Marian Kowalski, kandydat Ruchu Narodowego na prezydenta oczekuje, że przeprosiny za wypowiedź szefa FBI, który obciążył Polaków współodpowiedzialnością za Holokaust powinny paść z ust prezydenta Stanów Zjednoczonych. Na zwołanej przed ambasadą amerykańską w Warszawie konferencji prasowej powiedział, że wobec Jamesa Comeya nie wyciągnięto żadnych konsekwencji a jednocześnie USA przedstawia się jako wiernego, dozgonnego przyjaciela Polaków.

Dodał, że wolałby, aby przyjaciele bardziej kontrolowali swój język, żeby wśród Polaków, którzy żyją w sąsiedztwie państwa w stanie wojny była jasność czy USA traktują nas jak naród demokratyczny, czy też uważają Polaków za współodpowiedzialnych za zbrodnie hitlerowskie.
"Ja myślę, że gest ze strony prezydenta Stanów Zjednoczonych byłby odpowiedni" - dodał Kowalski. Kandydat na prezydenta zaapelował też do Polaków pochodzenia żydowskiego mieszkających w Polsce i poza naszym krajem, by stanęli w obronie honoru Polski.
Odnosząc się do przetargu na zakup 70 wielozadaniowych śmigłowców dla naszej armii powiedział, że jednoznacznie opowiada się za tym, by polska armia była wyposażona przede wszystkim w polski sprzęt.
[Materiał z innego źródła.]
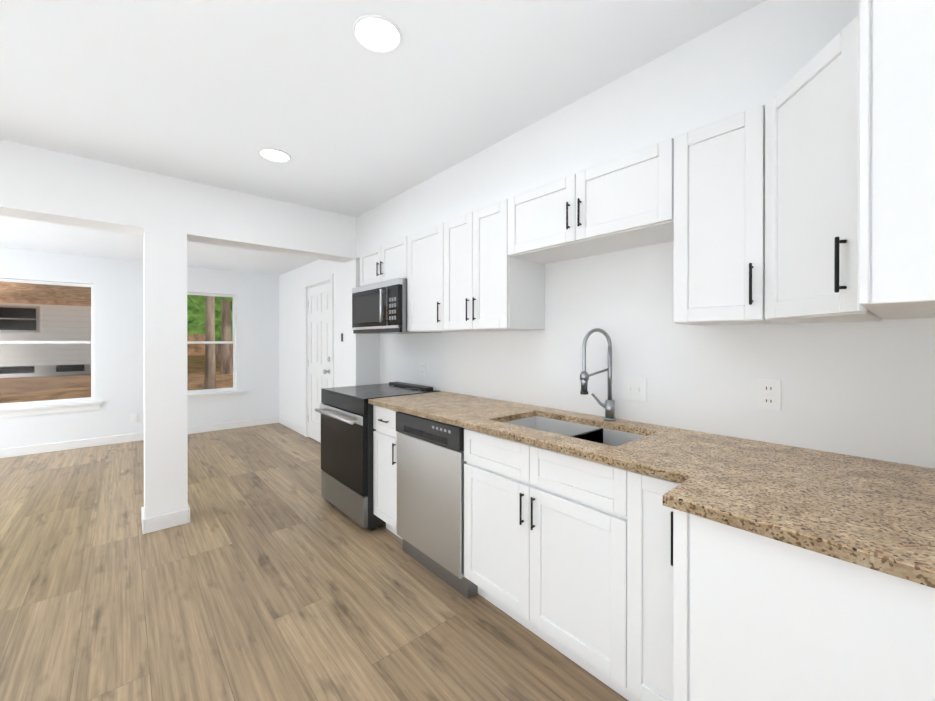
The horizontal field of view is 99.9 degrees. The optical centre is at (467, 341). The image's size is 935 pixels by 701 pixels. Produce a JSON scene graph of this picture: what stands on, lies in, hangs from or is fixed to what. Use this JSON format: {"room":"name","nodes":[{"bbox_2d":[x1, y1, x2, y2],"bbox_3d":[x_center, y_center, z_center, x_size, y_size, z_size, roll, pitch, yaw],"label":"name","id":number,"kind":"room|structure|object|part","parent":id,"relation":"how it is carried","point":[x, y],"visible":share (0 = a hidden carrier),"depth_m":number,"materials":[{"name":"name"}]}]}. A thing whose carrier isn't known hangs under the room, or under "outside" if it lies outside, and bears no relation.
{"room":"kitchen","nodes":[
{"label":"kitchen","id":0,"kind":"room"},
{"bbox_2d":[0,247,279,448],"bbox_3d":[-4.683,0.015,4.888,4.350,2.550,0.150,0,0,-41],"label":"wall","id":1,"kind":"structure","parent":0,"point":[119,342],"depth_m":5.06,"materials":[{"name":"white paint"}]},
{"bbox_2d":[0,276,101,417],"bbox_3d":[-5.117,0.058,4.474,1.410,1.565,0.200,0,0,-41],"label":"window","id":2,"kind":"structure","parent":1,"relation":"in","point":[16,409],"depth_m":4.67,"materials":[{"name":"white wood"}]},
{"bbox_2d":[130,413,137,422],"bbox_3d":[-4.326,0.989,5.099,0.072,0.115,0.008,0,0,-41],"label":"outlet","id":3,"kind":"object","parent":1,"relation":"attached to","point":[133,418],"visible":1,"depth_m":5.09,"materials":[{"name":"white plastic"}]},
{"bbox_2d":[0,416,277,457],"bbox_3d":[-4.561,1.240,4.890,4.170,0.100,0.014,0,0,-41],"label":"baseboard","id":4,"kind":"structure","parent":1,"relation":"attached to","point":[51,447],"depth_m":4.92,"materials":[{"name":"white wood"}]},
{"bbox_2d":[187,291,242,401],"bbox_3d":[-3.796,0.063,5.633,0.985,1.550,0.200,0,0,-41],"label":"window","id":5,"kind":"structure","parent":1,"relation":"in","point":[209,394],"depth_m":5.80,"materials":[{"name":"white wood"}]},
{"bbox_2d":[0,216,317,275],"bbox_3d":[-3.637,-1.152,3.807,4.500,0.210,3.150,0,0,-41],"label":"ceiling","id":6,"kind":"structure","parent":0,"point":[24,234],"depth_m":4.37,"materials":[{"name":"white paint"}]},
{"bbox_2d":[0,139,356,262],"bbox_3d":[-2.516,-0.962,2.529,4.200,0.384,0.250,0,0,-41],"label":"header beam","id":7,"kind":"structure","parent":0,"point":[42,185],"depth_m":2.70,"materials":[{"name":"white paint"}]},
{"bbox_2d":[278,416,303,434],"bbox_3d":[-2.604,1.237,5.810,0.014,0.100,1.150,0,0,-41],"label":"baseboard","id":8,"kind":"structure","parent":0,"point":[293,426],"depth_m":5.78,"materials":[{"name":"white wood"}]},
{"bbox_2d":[0,423,627,700],"bbox_3d":[-2.164,1.347,2.134,4.500,0.100,7.620,0,0,-41],"label":"floor","id":9,"kind":"structure","parent":0,"point":[268,572],"depth_m":1.97,"materials":[{"name":"brown wood"}]},
{"bbox_2d":[141,507,147,533],"bbox_3d":[-2.265,1.246,2.749,0.017,0.100,0.268,0,0,-41],"label":"baseboard","id":10,"kind":"structure","parent":9,"relation":"on","point":[144,521],"depth_m":2.66,"materials":[{"name":"white wood"}]},
{"bbox_2d":[143,228,187,518],"bbox_3d":[-2.173,0.263,2.827,0.235,2.066,0.240,0,0,-41],"label":"post","id":11,"kind":"object","parent":9,"relation":"on","point":[165,369],"visible":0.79,"depth_m":2.73,"materials":[{"name":"white paint"}]},
{"bbox_2d":[182,505,189,522],"bbox_3d":[-2.079,1.245,2.912,0.014,0.100,0.268,0,0,-41],"label":"baseboard","id":12,"kind":"structure","parent":9,"relation":"on","point":[186,512],"depth_m":2.80,"materials":[{"name":"white wood"}]},
{"bbox_2d":[315,382,439,530],"bbox_3d":[-0.725,0.827,3.101,0.718,0.935,0.754,0,0,-41],"label":"range","id":13,"kind":"object","parent":9,"relation":"on","point":[347,429],"visible":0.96,"depth_m":2.83,"materials":[{"name":"black metal"}]},
{"bbox_2d":[373,405,402,539],"bbox_3d":[-0.319,0.856,2.738,0.621,0.879,0.322,0,0,-41],"label":"base cabinet","id":14,"kind":"object","parent":9,"relation":"on","point":[385,466],"visible":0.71,"depth_m":2.56,"materials":[{"name":"white wood"}]},
{"bbox_2d":[396,411,477,597],"bbox_3d":[-0.009,0.857,2.385,0.621,0.879,0.612,0,0,-41],"label":"dishwasher","id":15,"kind":"object","parent":9,"relation":"on","point":[431,462],"visible":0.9,"depth_m":2.13,"materials":[{"name":"silver metal"}]},
{"bbox_2d":[464,428,639,700],"bbox_3d":[0.473,0.859,1.835,0.621,0.879,0.845,0,0,-41],"label":"base cabinet","id":16,"kind":"object","parent":9,"relation":"on","point":[545,545],"visible":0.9,"depth_m":1.56,"materials":[{"name":"white wood"}]},
{"bbox_2d":[627,470,680,700],"bbox_3d":[0.828,0.860,1.431,0.621,0.879,0.230,0,0,-41],"label":"base cabinet","id":17,"kind":"object","parent":9,"relation":"on","point":[649,596],"visible":0.46,"depth_m":1.27,"materials":[{"name":"white wood"}]},
{"bbox_2d":[673,509,934,700],"bbox_3d":[1.177,0.861,0.892,0.806,0.879,1.041,0,0,-41],"label":"base cabinet","id":18,"kind":"object","parent":9,"relation":"on","point":[756,617],"visible":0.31,"depth_m":0.85,"materials":[{"name":"white wood"}]},
{"bbox_2d":[368,328,934,587],"bbox_3d":[0.503,0.281,1.639,0.836,0.699,3.056,0,0,-41],"label":"countertop","id":19,"kind":"structure","parent":18,"relation":"on","point":[876,514],"depth_m":1.15,"materials":[{"name":"stone"}]},
{"bbox_2d":[0,0,765,216],"bbox_3d":[-1.125,-1.195,0.942,4.500,0.109,4.470,0,0,-41],"label":"ceiling","id":20,"kind":"structure","parent":0,"point":[354,108],"depth_m":1.72,"materials":[{"name":"white paint"}]},
{"bbox_2d":[258,148,290,162],"bbox_3d":[-1.188,-1.149,2.424,0.182,0.010,0.182,0,0,-41],"label":"recessed light","id":21,"kind":"object","parent":20,"relation":"in","point":[277,155],"depth_m":2.42,"materials":[{"name":"white plastic"}]},
{"bbox_2d":[352,14,401,52],"bbox_3d":[-0.336,-1.147,1.468,0.182,0.010,0.182,0,0,-41],"label":"recessed light","id":22,"kind":"object","parent":20,"relation":"in","point":[373,33],"depth_m":1.46,"materials":[{"name":"white plastic"}]},
{"bbox_2d":[420,362,424,375],"bbox_3d":[-0.373,0.224,3.267,0.008,0.115,0.072,0,0,-41],"label":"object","id":23,"kind":"structure","parent":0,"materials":[{"name":"white plastic"}]},
{"bbox_2d":[344,0,858,386],"bbox_3d":[0.312,0.072,2.306,0.245,2.450,4.320,0,0,-41],"label":"wall","id":24,"kind":"structure","parent":0,"point":[764,52],"depth_m":1.70,"materials":[{"name":"white paint"}]},
{"bbox_2d":[360,236,406,285],"bbox_3d":[-0.574,-0.617,3.230,0.351,0.313,0.754,0,0,-41],"label":"upper cabinet","id":25,"kind":"object","parent":24,"relation":"attached to","point":[384,262],"visible":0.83,"depth_m":3.09,"materials":[{"name":"white wood"}]},
{"bbox_2d":[352,278,441,333],"bbox_3d":[-0.608,-0.264,3.201,0.441,0.387,0.750,0,0,-41],"label":"microwave","id":26,"kind":"object","parent":25,"relation":"attached to","point":[379,307],"visible":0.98,"depth_m":2.98,"materials":[{"name":"silver metal"}]},
{"bbox_2d":[407,222,478,331],"bbox_3d":[-0.183,-0.422,2.784,0.351,0.700,0.426,0,0,-41],"label":"upper cabinet","id":27,"kind":"object","parent":24,"relation":"attached to","point":[425,280],"visible":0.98,"depth_m":2.68,"materials":[{"name":"white wood"}]},
{"bbox_2d":[444,199,544,330],"bbox_3d":[0.142,-0.421,2.414,0.351,0.700,0.556,0,0,-41],"label":"upper cabinet","id":28,"kind":"object","parent":24,"relation":"attached to","point":[490,284],"visible":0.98,"depth_m":2.26,"materials":[{"name":"white wood"}]},
{"bbox_2d":[508,138,673,263],"bbox_3d":[0.604,-0.613,1.887,0.351,0.313,0.840,0,0,-41],"label":"upper cabinet","id":29,"kind":"object","parent":24,"relation":"attached to","point":[624,202],"visible":0.98,"depth_m":1.74,"materials":[{"name":"white wood"}]},
{"bbox_2d":[673,104,784,325],"bbox_3d":[0.973,-0.418,1.466,0.351,0.700,0.277,0,0,-41],"label":"upper cabinet","id":30,"kind":"object","parent":24,"relation":"attached to","point":[719,231],"visible":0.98,"depth_m":1.36,"materials":[{"name":"white wood"}]},
{"bbox_2d":[765,15,880,323],"bbox_3d":[1.059,-0.418,1.191,0.584,0.700,0.245,0,0,-41],"label":"upper cabinet","id":31,"kind":"object","parent":24,"relation":"attached to","point":[811,180],"visible":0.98,"depth_m":1.06,"materials":[{"name":"white wood"}]},
{"bbox_2d":[858,0,934,318],"bbox_3d":[1.289,-0.609,0.760,0.806,1.072,0.702,0,0,-41],"label":"upper cabinet","id":32,"kind":"object","parent":24,"relation":"attached to","point":[896,206],"visible":1,"depth_m":0.73,"materials":[{"name":"white wood"}]},
{"bbox_2d":[279,241,934,468],"bbox_3d":[-0.553,0.018,3.542,0.215,2.550,7.620,0,0,-41],"label":"wall","id":33,"kind":"structure","parent":0,"point":[863,389],"depth_m":1.85,"materials":[{"name":"white paint"}]},
{"bbox_3d":[-1.867,0.242,5.041,0.215,2.095,0.965,0,0,-41],"label":"entry door","id":34,"kind":"part","parent":33,"relation":"part of","materials":[{"name":"white wood"}]},
{"bbox_2d":[623,376,646,401],"bbox_3d":[0.811,0.230,1.913,0.014,0.115,0.115,0,0,-41],"label":"switch","id":35,"kind":"object","parent":33,"relation":"attached to","point":[634,387],"depth_m":1.91,"materials":[{"name":"white plastic"}]},
{"bbox_2d":[757,379,780,410],"bbox_3d":[1.162,0.204,1.516,0.008,0.115,0.072,0,0,-41],"label":"electrical outlet","id":36,"kind":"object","parent":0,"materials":[{"name":"white plastic"}]},
{"label":"outside","id":37,"kind":"structure","parent":0,"visible":0},
{"bbox_2d":[0,354,232,402],"bbox_3d":[-27.682,1.479,26.833,80.000,0.700,63.130,0,0,-41],"label":"ground","id":38,"kind":"structure","parent":37,"point":[9,393],"depth_m":10.80,"materials":[{"name":"brown soil"}]},
{"bbox_2d":[0,282,232,388],"bbox_3d":[-19.178,-9.685,17.105,80.000,22.119,29.324,0,0,-41],"label":"scenery","id":39,"kind":"object","parent":38,"relation":"on","point":[75,354],"depth_m":13.48,"materials":[{"name":"multicoloured"}]},
{"bbox_3d":[-11.602,-2.405,18.800,6.037,4.832,6.012,0,0,-41],"label":"tree crown","id":40,"kind":"part","parent":39,"relation":"part of","materials":[{"name":"green plant"}]},
{"bbox_3d":[-8.202,-2.960,15.832,5.174,4.142,5.153,0,0,-41],"label":"tree crown","id":41,"kind":"part","parent":39,"relation":"part of","materials":[{"name":"green plant"}]}
]}

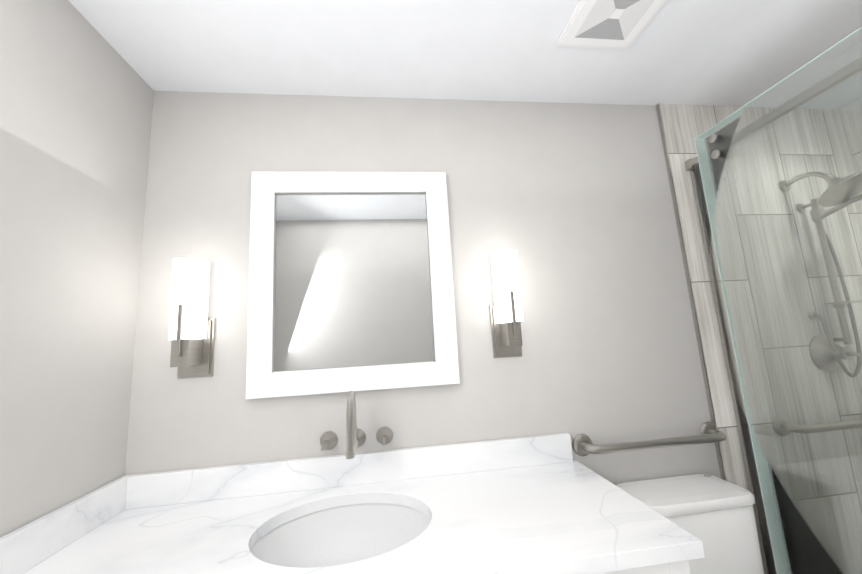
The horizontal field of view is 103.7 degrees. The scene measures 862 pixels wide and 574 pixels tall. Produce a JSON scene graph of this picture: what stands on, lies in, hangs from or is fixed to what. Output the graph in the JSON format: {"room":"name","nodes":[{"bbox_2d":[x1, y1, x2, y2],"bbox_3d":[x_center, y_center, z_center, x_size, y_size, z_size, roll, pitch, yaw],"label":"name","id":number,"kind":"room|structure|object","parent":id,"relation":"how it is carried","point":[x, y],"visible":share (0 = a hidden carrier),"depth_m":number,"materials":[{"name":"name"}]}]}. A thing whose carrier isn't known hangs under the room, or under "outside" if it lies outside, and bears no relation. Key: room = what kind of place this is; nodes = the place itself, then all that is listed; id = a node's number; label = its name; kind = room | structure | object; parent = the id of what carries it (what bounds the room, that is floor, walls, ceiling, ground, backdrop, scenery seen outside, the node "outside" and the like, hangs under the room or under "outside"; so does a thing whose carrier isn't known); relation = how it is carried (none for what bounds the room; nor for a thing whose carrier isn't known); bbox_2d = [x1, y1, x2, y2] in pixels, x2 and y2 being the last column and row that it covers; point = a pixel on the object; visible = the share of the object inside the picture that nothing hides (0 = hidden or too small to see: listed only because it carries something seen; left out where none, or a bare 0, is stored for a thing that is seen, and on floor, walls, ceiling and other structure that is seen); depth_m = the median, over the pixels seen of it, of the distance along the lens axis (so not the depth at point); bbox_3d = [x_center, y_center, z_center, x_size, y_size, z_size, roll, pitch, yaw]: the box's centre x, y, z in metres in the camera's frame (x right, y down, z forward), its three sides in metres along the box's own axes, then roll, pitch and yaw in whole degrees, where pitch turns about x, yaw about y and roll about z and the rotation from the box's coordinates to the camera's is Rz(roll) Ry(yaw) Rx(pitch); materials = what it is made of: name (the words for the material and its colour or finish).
{"room":"bathroom","nodes":[
{"label":"bathroom","id":0,"kind":"room"},
{"bbox_2d":[0,0,861,537],"bbox_3d":[0.697,0.182,0.637,3.540,2.540,1.725,-2,-9,-7],"label":"wall","id":1,"kind":"structure","parent":0,"point":[140,140],"depth_m":1.29,"materials":[{"name":"paint"}]},
{"bbox_2d":[0,475,127,573],"bbox_3d":[-0.984,0.638,0.863,0.022,0.100,0.550,-2,-9,-7],"label":"backsplash","id":2,"kind":"structure","parent":1,"relation":"attached to","point":[28,545],"depth_m":0.89,"materials":[{"name":"white stone"}]},
{"bbox_2d":[168,258,215,378],"bbox_3d":[-0.846,0.106,1.187,0.116,0.422,0.115,-2,-9,-7],"label":"sconce","id":3,"kind":"object","parent":1,"relation":"attached to","point":[191,330],"visible":1,"depth_m":1.17,"materials":[{"name":"white glass"}]},
{"bbox_2d":[124,433,575,508],"bbox_3d":[-0.232,0.650,1.218,1.556,0.100,0.022,-2,-9,-7],"label":"backsplash","id":4,"kind":"structure","parent":1,"relation":"attached to","point":[175,487],"depth_m":1.20,"materials":[{"name":"white stone"}]},
{"bbox_2d":[246,171,459,398],"bbox_3d":[-0.298,-0.041,1.319,0.770,0.860,0.028,-2,-9,-7],"label":"mirror","id":5,"kind":"object","parent":1,"relation":"attached to","point":[350,287],"visible":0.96,"depth_m":1.31,"materials":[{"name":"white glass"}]},
{"bbox_2d":[320,391,392,458],"bbox_3d":[-0.262,0.456,1.142,0.262,0.220,0.226,-2,-9,-7],"label":"faucet","id":6,"kind":"object","parent":1,"relation":"attached to","point":[355,437],"visible":1,"depth_m":1.14,"materials":[{"name":"silver metal"}]},
{"bbox_2d":[489,250,522,357],"bbox_3d":[0.300,0.062,1.327,0.116,0.422,0.115,-2,-9,-7],"label":"sconce","id":7,"kind":"object","parent":1,"relation":"attached to","point":[506,315],"visible":1,"depth_m":1.31,"materials":[{"name":"white glass"}]},
{"bbox_2d":[572,422,725,455],"bbox_3d":[0.876,0.603,1.323,0.642,0.082,0.084,-2,-9,-7],"label":"grab bar","id":8,"kind":"object","parent":1,"relation":"attached to","point":[582,445],"visible":1,"depth_m":1.29,"materials":[{"name":"silver metal"}]},
{"bbox_2d":[656,104,861,573],"bbox_3d":[1.661,0.311,1.498,1.028,2.440,0.014,-2,-9,-7],"label":"shower wall tile","id":9,"kind":"structure","parent":1,"relation":"attached to","point":[682,127],"depth_m":1.52,"materials":[{"name":"grey tile"}]},
{"bbox_2d":[685,56,861,170],"bbox_3d":[1.281,-0.681,0.844,0.024,0.044,1.499,-2,-9,-7],"label":"shower rail","id":10,"kind":"object","parent":9,"relation":"attached to","point":[691,164],"visible":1,"depth_m":1.13,"materials":[{"name":"silver metal"}]},
{"bbox_2d":[694,27,861,573],"bbox_3d":[1.281,0.272,0.968,0.065,2.014,0.793,-2,-9,-7],"label":"shower door","id":11,"kind":"structure","parent":10,"relation":"hanging from","point":[798,545],"depth_m":1.22,"materials":[{"name":"clear glass"}]},
{"bbox_2d":[772,416,861,435],"bbox_3d":[1.755,0.567,1.419,0.642,0.082,0.084,-2,-9,-7],"label":"grab bar","id":12,"kind":"object","parent":9,"relation":"attached to","point":[819,426],"depth_m":1.37,"materials":[{"name":"silver metal"}]},
{"bbox_2d":[778,171,861,376],"bbox_3d":[1.754,-0.089,1.386,0.212,0.916,0.356,-2,-9,-7],"label":"shower fixture","id":13,"kind":"object","parent":9,"relation":"attached to","point":[830,346],"depth_m":1.48,"materials":[{"name":"silver metal"}]},
{"bbox_2d":[840,98,861,172],"bbox_3d":[2.304,0.170,0.825,0.104,2.440,1.501,-2,-9,-7],"label":"shower wall tile","id":14,"kind":"structure","parent":1,"relation":"attached to","point":[858,166],"depth_m":1.69,"materials":[{"name":"tile"}]},
{"bbox_2d":[556,0,666,49],"bbox_3d":[0.615,-0.913,1.123,0.284,0.020,0.284,-2,-9,-7],"label":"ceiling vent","id":15,"kind":"object","parent":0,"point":[612,24],"visible":1,"depth_m":1.16,"materials":[{"name":"white plastic"}]},
{"bbox_3d":[0.771,1.485,0.436,3.540,0.100,1.725,-2,-9,-7],"label":"floor","id":16,"kind":"structure","parent":0,"visible":0},
{"bbox_2d":[548,553,704,573],"bbox_3d":[-0.183,1.118,0.874,1.578,0.865,0.560,-2,-9,-7],"label":"bathroom vanity","id":17,"kind":"object","parent":16,"relation":"on","point":[662,565],"depth_m":0.77,"materials":[{"name":"white wood"}]},
{"bbox_2d":[20,461,703,573],"bbox_3d":[-0.199,0.674,0.948,1.598,0.035,0.550,-2,-9,-7],"label":"countertop","id":18,"kind":"structure","parent":17,"relation":"on","point":[562,517],"depth_m":0.90,"materials":[{"name":"white stone"}]},
{"bbox_2d":[244,493,427,568],"bbox_3d":[-0.235,0.762,0.933,0.500,0.162,0.377,-2,-9,-7],"label":"sink","id":19,"kind":"object","parent":18,"relation":"in","point":[319,531],"depth_m":1.07,"materials":[{"name":"white ceramic"}]},
{"bbox_2d":[616,474,764,573],"bbox_3d":[0.964,1.091,0.920,0.430,0.802,0.733,-2,-9,-7],"label":"toilet","id":20,"kind":"object","parent":16,"relation":"on","point":[715,515],"visible":0.6,"depth_m":1.14,"materials":[{"name":"ceramic"}]},
{"bbox_3d":[1.405,1.316,0.536,0.158,0.192,1.501,-2,-9,-7],"label":"sill","id":21,"kind":"structure","parent":16,"relation":"on","visible":0},
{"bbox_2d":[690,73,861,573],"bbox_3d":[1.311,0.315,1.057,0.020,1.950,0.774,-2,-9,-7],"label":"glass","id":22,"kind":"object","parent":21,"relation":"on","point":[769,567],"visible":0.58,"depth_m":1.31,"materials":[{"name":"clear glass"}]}
]}
Zdaniem Mariana Kowalskiego wyprodukowanie w ostatnim czasie przez Polaków tzw. niewidzialnego czołgu oraz wcześniejsza produkcja - jak powiedział - doskonałych śmigłowców w Świdniku jest dowodem na to, że mamy potencjał i powinniśmy inwestować we własny przemysł obronny.